Domain Driven Security is an approach to address technical security risks like injection attacks (SQL injection, cross-site scripting, ...), and Insecure Deserialization using core principals of Domain Driven Design. If you've never heard of Domain Driven Design, Bounded Contexts, ubiquitous language, but know about Objects, Constructors and Factory Methods - don't worry - you know all the building blocks already.

Brief Introduction

Let's analyse an imaginary "Order Book" method signature taken from some interface:

void orderBook(final String isbn, final int amount);

Given only that method signature, an eager unit tester will know that amount can be 0 or even -100. The impact of 0 is not as hazardous as of an automated payment system transferring money from the book store to the customers account in case of -100, yet worth testing.

Of course the method can start with some if statements to ensure the value of the amount is within a valid range. But the moment you add another method dealing with amount(e.g. your repository, DAO, another slightly different orderBook method), you'd have to do the same thing again. A better approach would be to create a small class for isbn and amount(We'll focus on OrderAmount to keep things short):

public final class OrderAmount {
    private final int value;
    
    private OrderAmount(int value) {
        this.value = value;
    }
    
    public static OrderAmount fromStringValue(final String value) {
        final int valid = IntegerValidator.ensureIntBetween(1, 100, value, "Invalid order amount");
        return new OrderAmount(valid);
    }
    //...
}

The imaginary "Order Book" method signature would change into something like this:

void orderBook(final Isbn isbn, final OrderAmount amount);

Now, the compiler will ensure that isbn and amount are either null or a valid isbn and amount - no matter where you are using it.

Conference Talks

A brief description of what that means is available here: Øredev 2014 - Security For Developers

A more in depth presentation about the topic is available here: Domain Driven Security (Daniel Deogun - Dan Bergh Johnsson)

FAQ

Is all of this effort really necessary?

Quality/Security usually doesn't come free of charge and you have to weight the risk and cost of mitigation. A good source to get started doing so is OWASP Top 10-2017 A1-Injection

Injection can result in data loss, corruption, or disclosure to unauthorized parties, loss of accountability, or denial of access. Injection can sometimes lead to complete host takeover. The business impact depends on the needs of the application and data.

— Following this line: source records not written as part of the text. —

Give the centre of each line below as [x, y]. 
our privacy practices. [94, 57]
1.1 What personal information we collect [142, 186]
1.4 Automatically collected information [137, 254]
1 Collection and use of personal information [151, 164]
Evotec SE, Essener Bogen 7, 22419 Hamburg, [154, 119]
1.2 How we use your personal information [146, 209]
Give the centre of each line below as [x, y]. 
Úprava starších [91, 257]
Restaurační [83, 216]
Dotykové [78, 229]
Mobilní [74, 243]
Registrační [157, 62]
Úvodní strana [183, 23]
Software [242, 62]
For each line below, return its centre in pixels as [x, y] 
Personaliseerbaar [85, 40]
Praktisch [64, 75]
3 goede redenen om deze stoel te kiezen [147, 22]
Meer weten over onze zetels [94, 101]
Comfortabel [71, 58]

and Top 10-2017 A8-Insecure Deserialization

The impact of deserialization flaws cannot be overstated. These flaws can lead to remote code execution attacks, one of the most serious attacks possible. The business impact depends on the protection needs of the application and data.

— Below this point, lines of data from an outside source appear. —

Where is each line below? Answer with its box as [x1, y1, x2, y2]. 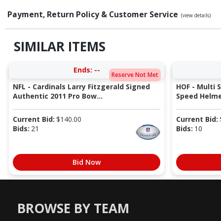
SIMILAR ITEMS [13, 37, 106, 55]
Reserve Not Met [111, 70, 158, 79]
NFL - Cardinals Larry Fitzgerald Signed [12, 82, 150, 92]
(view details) [181, 11, 211, 19]
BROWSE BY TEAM [17, 199, 129, 217]
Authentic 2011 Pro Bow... [12, 91, 103, 101]
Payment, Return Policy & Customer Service [7, 8, 180, 20]
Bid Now [73, 157, 101, 167]
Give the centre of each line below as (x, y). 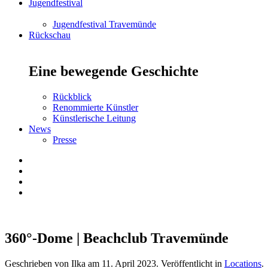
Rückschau (50, 35)
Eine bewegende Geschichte (114, 71)
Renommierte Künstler (95, 107)
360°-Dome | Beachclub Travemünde (117, 238)
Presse (65, 139)
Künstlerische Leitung (94, 118)
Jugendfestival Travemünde (104, 24)
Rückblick (72, 96)

We are trying our best to make the use of that technique as easy, fast and cheap as possible. The example code can be further optimized in that regard by following our Best Practices.

Why does it have to be a factory method?

Constructors are less powerful/more limited than factory methods. See Replace Constructor with Factory Method for a brief explanation.

Why is the input value to the factory method a string?

MapMate supports Integers or int's in these cases as well. In caparison to using a string, the int has the disadvantage that your validation of the input is now happening in at least 2 different places:

  • The parser, that is parsing xml,json, yaml, ...
  • The factory method

That makes it harder to write your validation error message generation in a way that is uniform and nice experience for the user.